What is required -> Please reproduce the entire listing exactly.

Stored data ->
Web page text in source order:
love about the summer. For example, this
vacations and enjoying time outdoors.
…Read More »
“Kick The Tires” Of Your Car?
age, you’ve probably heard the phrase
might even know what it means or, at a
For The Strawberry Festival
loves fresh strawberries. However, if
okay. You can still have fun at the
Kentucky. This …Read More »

Answer section ->
Web page text in source order:
love about the summer. For example, this
vacations and enjoying time outdoors.
…Read More »
“Kick The Tires” Of Your Car?
age, you’ve probably heard the phrase
might even know what it means or, at a
For The Strawberry Festival
loves fresh strawberries. However, if
okay. You can still have fun at the
Kentucky. This …Read More »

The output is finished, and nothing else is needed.